**WORK TO COMPLETE:**
Output the complete listing exactly, please, and keep the pictures out of it.

**INPUT MATERIAL:**

'''

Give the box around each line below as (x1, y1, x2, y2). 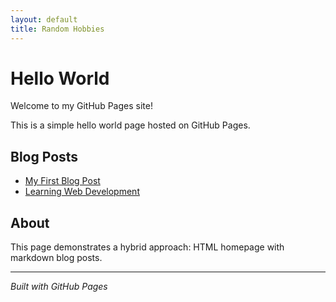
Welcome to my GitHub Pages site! (10, 100, 153, 112)
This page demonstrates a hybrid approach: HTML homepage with (10, 241, 285, 253)
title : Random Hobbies (10, 24, 105, 34)
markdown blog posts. (10, 252, 103, 264)
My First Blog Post (24, 175, 101, 187)
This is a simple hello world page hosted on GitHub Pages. (10, 119, 251, 131)
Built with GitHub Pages (10, 281, 108, 293)
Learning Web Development (24, 186, 140, 198)
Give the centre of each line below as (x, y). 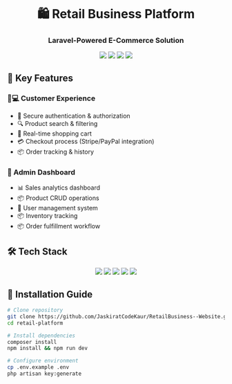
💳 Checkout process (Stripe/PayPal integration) (86, 141)
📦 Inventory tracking (47, 216)
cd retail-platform (35, 323)
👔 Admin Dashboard (41, 172)
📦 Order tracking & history (56, 152)
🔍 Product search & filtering (57, 124)
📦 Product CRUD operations (58, 198)
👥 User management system (57, 208)
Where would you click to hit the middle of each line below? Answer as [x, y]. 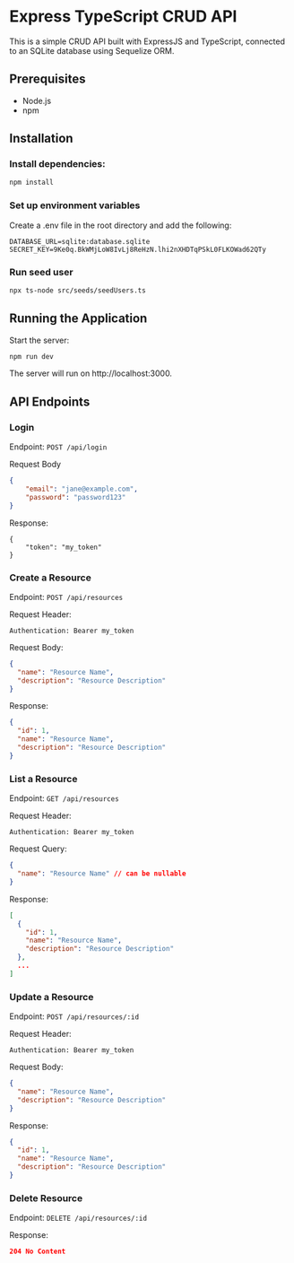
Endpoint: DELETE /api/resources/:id [78, 1218]
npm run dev [31, 356]
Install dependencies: [57, 164]
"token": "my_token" [64, 547]
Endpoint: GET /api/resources [64, 798]
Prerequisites [48, 79]
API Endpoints [50, 401]
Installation [41, 139]
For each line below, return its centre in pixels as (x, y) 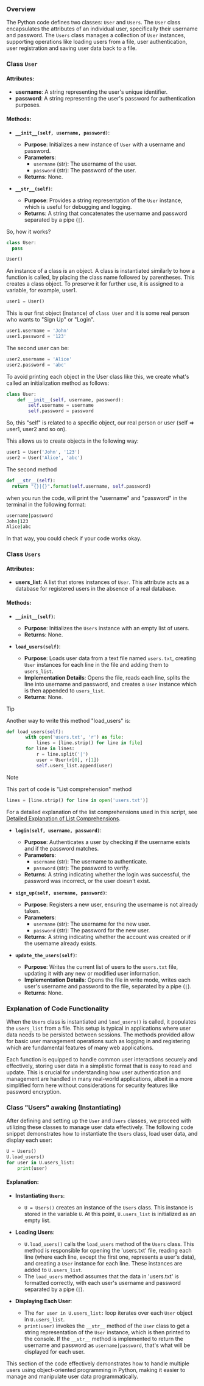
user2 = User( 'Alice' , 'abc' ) (45, 458)
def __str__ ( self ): (31, 480)
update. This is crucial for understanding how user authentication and (94, 1072)
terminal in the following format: (46, 504)
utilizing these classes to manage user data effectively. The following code (100, 1127)
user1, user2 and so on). (37, 429)
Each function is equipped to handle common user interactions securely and (102, 1059)
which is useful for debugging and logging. (78, 206)
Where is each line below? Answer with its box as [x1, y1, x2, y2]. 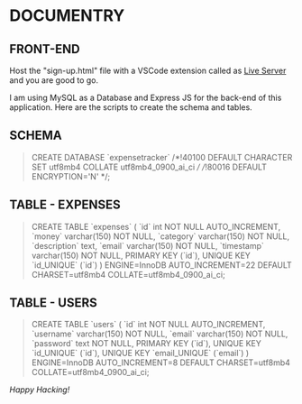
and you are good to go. [9, 75, 99, 86]
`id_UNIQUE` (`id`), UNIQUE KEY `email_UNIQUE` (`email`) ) [31, 348, 250, 359]
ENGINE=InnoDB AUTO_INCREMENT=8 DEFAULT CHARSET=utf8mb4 [31, 357, 291, 368]
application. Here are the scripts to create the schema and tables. [9, 102, 252, 113]
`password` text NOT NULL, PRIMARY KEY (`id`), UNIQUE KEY [31, 338, 261, 349]
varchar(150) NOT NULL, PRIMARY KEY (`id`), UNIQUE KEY [31, 250, 251, 261]
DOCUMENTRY [9, 5, 125, 26]
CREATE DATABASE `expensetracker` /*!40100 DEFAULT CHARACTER [31, 151, 293, 162]
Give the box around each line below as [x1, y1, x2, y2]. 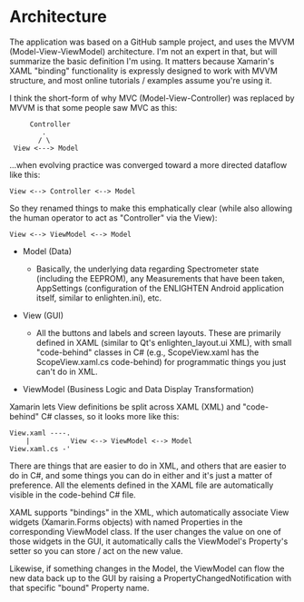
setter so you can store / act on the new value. [9, 545, 183, 556]
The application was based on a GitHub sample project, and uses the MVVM [9, 36, 295, 47]
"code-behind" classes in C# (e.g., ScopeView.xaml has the [35, 347, 260, 358]
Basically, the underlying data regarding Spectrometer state [35, 263, 260, 274]
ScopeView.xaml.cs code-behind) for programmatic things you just [35, 356, 287, 367]
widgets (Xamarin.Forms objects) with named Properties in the [9, 516, 243, 528]
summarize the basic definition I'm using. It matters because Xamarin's [9, 55, 275, 66]
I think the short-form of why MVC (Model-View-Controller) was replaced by [9, 93, 295, 104]
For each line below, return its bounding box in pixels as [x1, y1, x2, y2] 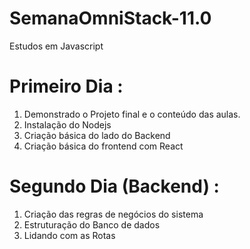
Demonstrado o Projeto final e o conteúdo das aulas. [23, 108, 241, 120]
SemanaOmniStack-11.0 [9, 7, 212, 30]
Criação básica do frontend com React [23, 140, 184, 152]
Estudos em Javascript [9, 40, 104, 52]
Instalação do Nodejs [23, 118, 112, 131]
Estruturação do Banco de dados [23, 218, 161, 231]
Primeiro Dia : [9, 75, 124, 98]
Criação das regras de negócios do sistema [23, 208, 204, 220]
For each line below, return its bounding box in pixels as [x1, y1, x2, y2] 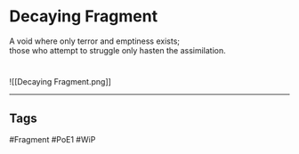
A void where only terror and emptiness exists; [9, 36, 181, 46]
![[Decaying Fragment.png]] [9, 77, 111, 87]
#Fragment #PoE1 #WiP [9, 134, 96, 144]
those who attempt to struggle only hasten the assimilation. [9, 45, 227, 55]
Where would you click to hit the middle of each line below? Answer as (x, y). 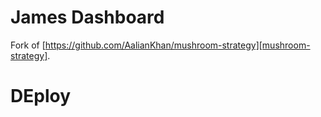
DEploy (40, 96)
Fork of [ (28, 45)
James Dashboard (87, 17)
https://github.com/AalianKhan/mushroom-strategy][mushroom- (177, 45)
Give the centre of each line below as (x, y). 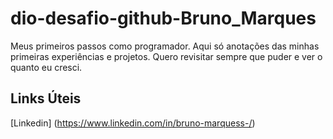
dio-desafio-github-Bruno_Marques (163, 18)
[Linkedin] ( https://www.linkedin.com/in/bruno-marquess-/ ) (133, 123)
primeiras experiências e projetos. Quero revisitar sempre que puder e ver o (166, 56)
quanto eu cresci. (46, 67)
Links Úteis (46, 98)
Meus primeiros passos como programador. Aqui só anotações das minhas (165, 46)
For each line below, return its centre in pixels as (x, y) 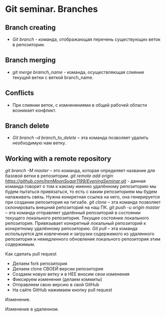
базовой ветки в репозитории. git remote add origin (59, 176)
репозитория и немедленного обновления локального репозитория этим (83, 239)
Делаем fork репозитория (40, 263)
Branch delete (27, 126)
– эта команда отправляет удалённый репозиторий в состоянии (73, 213)
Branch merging (30, 60)
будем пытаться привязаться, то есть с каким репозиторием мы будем (81, 191)
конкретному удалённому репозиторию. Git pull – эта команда (71, 229)
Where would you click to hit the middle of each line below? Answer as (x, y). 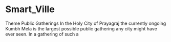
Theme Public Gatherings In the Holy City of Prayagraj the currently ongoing (86, 23)
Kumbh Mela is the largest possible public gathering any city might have (81, 28)
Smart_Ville (30, 9)
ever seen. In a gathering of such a (42, 34)
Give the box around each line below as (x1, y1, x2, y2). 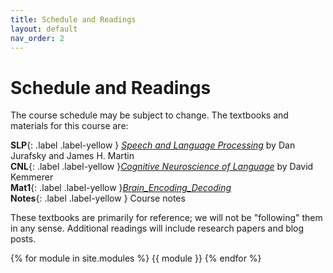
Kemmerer (10, 171, 54, 183)
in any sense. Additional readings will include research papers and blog (10, 222, 305, 235)
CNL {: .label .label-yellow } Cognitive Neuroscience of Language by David (10, 161, 314, 173)
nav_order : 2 (10, 33, 65, 43)
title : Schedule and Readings (10, 14, 137, 25)
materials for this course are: (10, 120, 129, 132)
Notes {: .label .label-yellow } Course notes (10, 192, 186, 205)
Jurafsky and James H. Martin (10, 150, 135, 162)
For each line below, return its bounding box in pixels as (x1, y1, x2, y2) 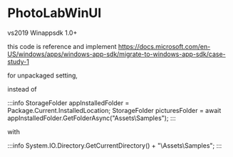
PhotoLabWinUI (7, 5, 102, 21)
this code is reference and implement (7, 42, 117, 50)
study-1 (7, 57, 30, 65)
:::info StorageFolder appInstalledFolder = (7, 98, 130, 107)
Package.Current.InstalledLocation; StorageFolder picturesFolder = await (7, 106, 222, 114)
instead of (7, 85, 37, 93)
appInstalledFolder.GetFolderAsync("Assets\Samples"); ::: (7, 114, 176, 122)
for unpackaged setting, (7, 71, 78, 80)
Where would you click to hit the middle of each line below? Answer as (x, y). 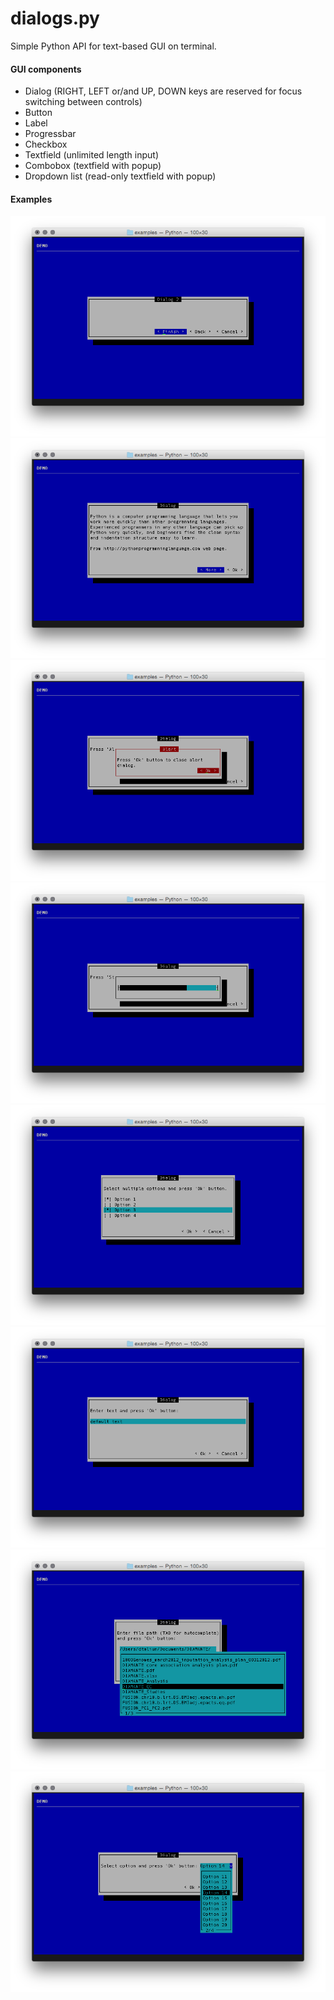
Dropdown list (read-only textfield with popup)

'''

**WRITTEN SOLUTION:**
Give the box around each line below as (x1, y1, x2, y2). 
Welcome to my GitHub Pages site! (10, 100, 153, 112)
This page demonstrates a hybrid approach: HTML homepage with (10, 241, 285, 253)
title : Random Hobbies (10, 24, 105, 34)
markdown blog posts. (10, 252, 103, 264)
My First Blog Post (24, 175, 101, 187)
This is a simple hello world page hosted on GitHub Pages. (10, 119, 251, 131)
Built with GitHub Pages (10, 281, 108, 293)
Learning Web Development (24, 186, 140, 198)
Give the centre of each line below as (x, y). 
💳 Checkout process (Stripe/PayPal integration) (86, 141)
📦 Inventory tracking (47, 216)
cd retail-platform (35, 323)
👔 Admin Dashboard (41, 172)
📦 Order tracking & history (56, 152)
🔍 Product search & filtering (57, 124)
📦 Product CRUD operations (58, 198)
👥 User management system (57, 208)
Where would you click to hit the middle of each line below? Answer as [x, y]. 
Endpoint: DELETE /api/resources/:id [78, 1218]
npm run dev [31, 356]
Install dependencies: [57, 164]
"token": "my_token" [64, 547]
Endpoint: GET /api/resources [64, 798]
Prerequisites [48, 79]
API Endpoints [50, 401]
Installation [41, 139]
For each line below, return its centre in pixels as (x, y) 
user2 = User( 'Alice' , 'abc' ) (45, 458)
def __str__ ( self ): (31, 480)
update. This is crucial for understanding how user authentication and (94, 1072)
terminal in the following format: (46, 504)
utilizing these classes to manage user data effectively. The following code (100, 1127)
user1, user2 and so on). (37, 429)
Each function is equipped to handle common user interactions securely and (102, 1059)
which is useful for debugging and logging. (78, 206)
Where is each line below? Answer with its box as [x1, y1, x2, y2]. 
and you are good to go. [9, 75, 99, 86]
`id_UNIQUE` (`id`), UNIQUE KEY `email_UNIQUE` (`email`) ) [31, 348, 250, 359]
ENGINE=InnoDB AUTO_INCREMENT=8 DEFAULT CHARSET=utf8mb4 [31, 357, 291, 368]
application. Here are the scripts to create the schema and tables. [9, 102, 252, 113]
`password` text NOT NULL, PRIMARY KEY (`id`), UNIQUE KEY [31, 338, 261, 349]
varchar(150) NOT NULL, PRIMARY KEY (`id`), UNIQUE KEY [31, 250, 251, 261]
DOCUMENTRY [9, 5, 125, 26]
CREATE DATABASE `expensetracker` /*!40100 DEFAULT CHARACTER [31, 151, 293, 162]
Give the box around each line below as [x1, y1, x2, y2]. 
setter so you can store / act on the new value. [9, 545, 183, 556]
The application was based on a GitHub sample project, and uses the MVVM [9, 36, 295, 47]
"code-behind" classes in C# (e.g., ScopeView.xaml has the [35, 347, 260, 358]
Basically, the underlying data regarding Spectrometer state [35, 263, 260, 274]
ScopeView.xaml.cs code-behind) for programmatic things you just [35, 356, 287, 367]
widgets (Xamarin.Forms objects) with named Properties in the [9, 516, 243, 528]
summarize the basic definition I'm using. It matters because Xamarin's [9, 55, 275, 66]
I think the short-form of why MVC (Model-View-Controller) was replaced by [9, 93, 295, 104]
For each line below, return its bounding box in pixels as [x1, y1, x2, y2] 
Demonstrado o Projeto final e o conteúdo das aulas. [23, 108, 241, 120]
SemanaOmniStack-11.0 [9, 7, 212, 30]
Criação básica do frontend com React [23, 140, 184, 152]
Estudos em Javascript [9, 40, 104, 52]
Instalação do Nodejs [23, 118, 112, 131]
Estruturação do Banco de dados [23, 218, 161, 231]
Primeiro Dia : [9, 75, 124, 98]
Criação das regras de negócios do sistema [23, 208, 204, 220]
For each line below, return its bounding box in pixels as [x1, y1, x2, y2] 
A void where only terror and emptiness exists; [9, 36, 181, 46]
![[Decaying Fragment.png]] [9, 77, 111, 87]
#Fragment #PoE1 #WiP [9, 134, 96, 144]
those who attempt to struggle only hasten the assimilation. [9, 45, 227, 55]
Where would you click to hit the middle of each line below? Answer as (x, y). 
DEploy (40, 96)
Fork of [ (28, 45)
James Dashboard (87, 17)
https://github.com/AalianKhan/mushroom-strategy][mushroom- (177, 45)
Give the centre of each line below as (x, y). 
dio-desafio-github-Bruno_Marques (163, 18)
[Linkedin] ( https://www.linkedin.com/in/bruno-marquess-/ ) (133, 123)
primeiras experiências e projetos. Quero revisitar sempre que puder e ver o (166, 56)
quanto eu cresci. (46, 67)
Links Úteis (46, 98)
Meus primeiros passos como programador. Aqui só anotações das minhas (165, 46)
For each line below, return its centre in pixels as (x, y) 
базовой ветки в репозитории. git remote add origin (59, 176)
репозитория и немедленного обновления локального репозитория этим (83, 239)
Делаем fork репозитория (40, 263)
Branch delete (27, 126)
– эта команда отправляет удалённый репозиторий в состоянии (73, 213)
Branch merging (30, 60)
будем пытаться привязаться, то есть с каким репозиторием мы будем (81, 191)
конкретному удалённому репозиторию. Git pull – эта команда (71, 229)
Where would you click to hit the middle of each line below? Answer as (x, y). 
Theme Public Gatherings In the Holy City of Prayagraj the currently ongoing (86, 23)
Kumbh Mela is the largest possible public gathering any city might have (81, 28)
Smart_Ville (30, 9)
ever seen. In a gathering of such a (42, 34)
Give the box around each line below as (x1, y1, x2, y2). 
Kemmerer (10, 171, 54, 183)
in any sense. Additional readings will include research papers and blog (10, 222, 305, 235)
CNL {: .label .label-yellow } Cognitive Neuroscience of Language by David (10, 161, 314, 173)
nav_order : 2 (10, 33, 65, 43)
title : Schedule and Readings (10, 14, 137, 25)
materials for this course are: (10, 120, 129, 132)
Notes {: .label .label-yellow } Course notes (10, 192, 186, 205)
Jurafsky and James H. Martin (10, 150, 135, 162)
For each line below, return its bounding box in pixels as (x1, y1, x2, y2) 
PhotoLabWinUI (7, 5, 102, 21)
this code is reference and implement (7, 42, 117, 50)
study-1 (7, 57, 30, 65)
:::info StorageFolder appInstalledFolder = (7, 98, 130, 107)
Package.Current.InstalledLocation; StorageFolder picturesFolder = await (7, 106, 222, 114)
instead of (7, 85, 37, 93)
appInstalledFolder.GetFolderAsync("Assets\Samples"); ::: (7, 114, 176, 122)
for unpackaged setting, (7, 71, 78, 80)
Where would you click to hit the middle of each line below? Answer as (x, y). 
Dropdown list (read-only textfield with popup)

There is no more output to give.